After the downer of Period of Adjustment, cheeky ol’ Dick Van Dyke pops up next to cheer me up with 1967’s festive-themed heist comedy Fitzwilly. At least, I hoped he would, though for a film with such an interesting premise and a star as charismatic as D.V.D., this one’s a bit dull and unengaging. It does have its moments, though. Van Dyke is hard-working, loyal butler Claude Fitzwilliams - Fitzwilly to his buddies - who is hiding from his eccentric spinster boss Miss Victoria (Edith Evans) that she’s actually been bankrupt for ages. Fitzwilly and his cronies have been propping the old dear up through a series of wily scams, swindles and cons to keep the household going and to keep funding Miss Victoria’s flippant philanthropy. When new, strait-laced secretary Juliet (Barbara Feldon) is hired, this threatens to bring down the whole operation.
Though this one doesn’t totally grab me, I think we can all agree that movies about con artists and heists are always at least a little entertaining and it’s amusing to watch Fitzwilly juggling con after con to help maintain his staff in the fancy manner to which they have become accustomed. However, maybe it’s because I’m knackered today, but I can’t always follow what’s going on, or how each con is supposed to work and I do start to find it all rather suspect that we’re supposed to adore Fitzwilly though he appears to be ripping off a whole bunch of honest people. It’s not like Ocean’s Eleven, where the guys getting swindled are so obviously deserving of this punishment - Fitzwilly is gleefully fleecing antique dealers and food wholesalers, robbing Peter to pay Paul and generally just mucking a whole load of innocent people around. The film is at pains to remind us that “the only victims are the insurance companies” and that Fitz and his crew are doing the right thing because his boss donates so much to worthy causes but it's a little hard to swallow when we see them heartily chugging champagne and enjoying the other spoils of their ill-gotten gains. The morals are not very Christmassy.
Still, the story is set during the holidays with a final festive heist taking place in Gimbels department store on Christmas Eve, cleverly involving a crew of carol-singing Scouts. The film, helped along by a jaunty John Williams score, also has a freewheeling charm about it at times - this is a peak-era Dick Van Dyke film, after all. The big man is effortlessly suave, fooling around with a whole bunch of accents, even if half of them are just as bad as his dodgy Mary Poppins cockney chimney-sweep cadence.
It’s interesting that Fitzwilly’s helper Albert (John McGiver), an ex-clergyman, spends the whole film wracked with guilt about what they’ve been doing and then decides to take the rap for the whole heist as some sort of atonement. It bugs me that the film - a Christmas movie, no less - doesn’t carry any real sort of ‘crime doesn't pay’ message, making it all feel a bit off.
For a film like this, there is zero slapstick, which I find quite refreshing, though it does all end up feeling a little too dry. I find myself actually craving some crazy stunts, chases and pratfalls to liven things up a bit. All in all, Fitzwilly is strangely mundane, despite having a lot going for it.

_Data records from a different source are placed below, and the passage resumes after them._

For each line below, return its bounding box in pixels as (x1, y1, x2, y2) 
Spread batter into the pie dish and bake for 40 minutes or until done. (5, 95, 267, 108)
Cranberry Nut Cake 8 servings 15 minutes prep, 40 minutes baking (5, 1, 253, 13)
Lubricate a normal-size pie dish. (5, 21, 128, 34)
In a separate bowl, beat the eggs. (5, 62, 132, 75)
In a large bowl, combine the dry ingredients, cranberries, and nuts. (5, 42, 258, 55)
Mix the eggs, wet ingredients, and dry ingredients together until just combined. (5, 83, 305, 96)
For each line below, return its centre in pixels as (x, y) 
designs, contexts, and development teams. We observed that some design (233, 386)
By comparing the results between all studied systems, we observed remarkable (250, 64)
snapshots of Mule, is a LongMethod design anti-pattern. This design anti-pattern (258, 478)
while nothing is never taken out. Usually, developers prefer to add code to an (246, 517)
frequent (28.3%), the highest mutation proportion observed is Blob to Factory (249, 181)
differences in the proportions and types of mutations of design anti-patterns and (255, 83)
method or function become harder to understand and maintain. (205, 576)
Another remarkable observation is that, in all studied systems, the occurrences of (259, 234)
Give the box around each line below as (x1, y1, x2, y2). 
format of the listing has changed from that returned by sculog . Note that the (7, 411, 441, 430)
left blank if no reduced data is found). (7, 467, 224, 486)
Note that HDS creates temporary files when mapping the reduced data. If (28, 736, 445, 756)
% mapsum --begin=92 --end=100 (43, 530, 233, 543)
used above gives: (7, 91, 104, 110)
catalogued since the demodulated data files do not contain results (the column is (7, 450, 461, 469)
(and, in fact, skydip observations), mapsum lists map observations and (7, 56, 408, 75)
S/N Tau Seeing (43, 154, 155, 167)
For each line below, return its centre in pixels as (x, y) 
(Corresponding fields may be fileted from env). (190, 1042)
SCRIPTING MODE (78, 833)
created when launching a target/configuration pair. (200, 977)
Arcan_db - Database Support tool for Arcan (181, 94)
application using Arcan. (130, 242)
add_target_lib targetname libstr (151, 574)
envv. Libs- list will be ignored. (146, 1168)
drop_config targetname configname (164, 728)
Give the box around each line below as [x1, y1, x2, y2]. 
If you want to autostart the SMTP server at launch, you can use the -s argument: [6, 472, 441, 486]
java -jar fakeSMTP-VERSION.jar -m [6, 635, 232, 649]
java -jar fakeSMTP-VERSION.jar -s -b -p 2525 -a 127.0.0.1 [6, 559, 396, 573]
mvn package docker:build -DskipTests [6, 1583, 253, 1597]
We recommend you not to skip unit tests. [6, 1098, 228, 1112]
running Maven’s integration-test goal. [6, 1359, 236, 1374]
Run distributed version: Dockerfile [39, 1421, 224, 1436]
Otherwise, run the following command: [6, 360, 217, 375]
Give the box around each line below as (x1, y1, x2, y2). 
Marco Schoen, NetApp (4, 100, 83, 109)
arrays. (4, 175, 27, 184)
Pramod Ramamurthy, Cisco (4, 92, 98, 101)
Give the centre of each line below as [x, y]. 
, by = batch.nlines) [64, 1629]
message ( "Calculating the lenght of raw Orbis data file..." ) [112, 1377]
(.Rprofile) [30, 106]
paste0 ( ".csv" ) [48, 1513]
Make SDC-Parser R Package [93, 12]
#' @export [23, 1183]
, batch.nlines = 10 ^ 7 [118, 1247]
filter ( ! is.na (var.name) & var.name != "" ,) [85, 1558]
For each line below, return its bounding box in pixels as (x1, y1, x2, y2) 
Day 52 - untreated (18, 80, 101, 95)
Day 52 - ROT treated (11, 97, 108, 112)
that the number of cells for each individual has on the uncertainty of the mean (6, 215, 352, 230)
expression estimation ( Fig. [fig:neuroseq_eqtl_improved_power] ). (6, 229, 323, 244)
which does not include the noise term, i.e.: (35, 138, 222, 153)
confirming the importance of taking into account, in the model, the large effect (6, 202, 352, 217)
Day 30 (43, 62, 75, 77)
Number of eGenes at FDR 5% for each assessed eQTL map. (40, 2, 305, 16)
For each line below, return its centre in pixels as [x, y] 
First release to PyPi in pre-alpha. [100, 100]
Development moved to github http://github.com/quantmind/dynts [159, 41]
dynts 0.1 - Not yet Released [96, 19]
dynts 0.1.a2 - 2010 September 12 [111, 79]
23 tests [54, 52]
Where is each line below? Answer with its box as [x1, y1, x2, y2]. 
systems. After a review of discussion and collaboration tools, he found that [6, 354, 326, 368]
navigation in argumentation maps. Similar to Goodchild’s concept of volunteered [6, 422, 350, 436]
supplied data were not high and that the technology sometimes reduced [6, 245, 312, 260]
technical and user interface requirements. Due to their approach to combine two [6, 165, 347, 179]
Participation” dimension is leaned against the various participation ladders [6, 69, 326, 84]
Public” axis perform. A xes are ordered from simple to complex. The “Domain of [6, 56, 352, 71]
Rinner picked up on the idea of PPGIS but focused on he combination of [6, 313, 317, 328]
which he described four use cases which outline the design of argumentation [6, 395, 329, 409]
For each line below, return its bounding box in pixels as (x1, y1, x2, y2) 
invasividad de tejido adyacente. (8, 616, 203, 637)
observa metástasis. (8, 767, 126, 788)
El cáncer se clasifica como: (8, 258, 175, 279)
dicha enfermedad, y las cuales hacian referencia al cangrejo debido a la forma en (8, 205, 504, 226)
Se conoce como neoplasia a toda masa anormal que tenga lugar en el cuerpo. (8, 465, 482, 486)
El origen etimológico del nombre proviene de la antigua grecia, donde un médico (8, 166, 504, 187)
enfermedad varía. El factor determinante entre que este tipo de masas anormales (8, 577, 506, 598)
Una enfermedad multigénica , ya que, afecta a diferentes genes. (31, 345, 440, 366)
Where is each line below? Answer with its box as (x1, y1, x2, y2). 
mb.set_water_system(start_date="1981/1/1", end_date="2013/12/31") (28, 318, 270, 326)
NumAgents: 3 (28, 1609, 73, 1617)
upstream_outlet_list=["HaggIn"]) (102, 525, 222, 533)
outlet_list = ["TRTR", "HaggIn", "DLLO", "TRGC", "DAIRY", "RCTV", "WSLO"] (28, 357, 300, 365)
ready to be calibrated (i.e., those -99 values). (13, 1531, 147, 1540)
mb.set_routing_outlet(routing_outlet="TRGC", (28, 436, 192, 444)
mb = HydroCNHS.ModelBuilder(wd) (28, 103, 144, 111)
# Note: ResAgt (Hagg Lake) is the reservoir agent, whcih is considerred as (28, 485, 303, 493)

I’ve been pleasantly surprised by the films I’ve encountered during my peak into the yuletide cinema of yesteryear. It’s too easy to forget that there have been scores of spellbinding, fascinating Christmas films made long before the age of what we now regard as blockbusters. From what I’ve seen, it’s as though cinema used to have a lot more imagination and executives were more willing to take a gamble on challenging concepts for Christmas films in days gone by. I’ve encountered films dealing with PTSD, marital breakdowns, even flipping cat people. I’ve seen Santa take on martians, cat burglars and even Beelzebub himself. As this month’s leg of my Christmas quest draws to a close, it makes me wish that modern yuletide flicks would make more of an effort to show this sort of daring, diversity and eclecticism.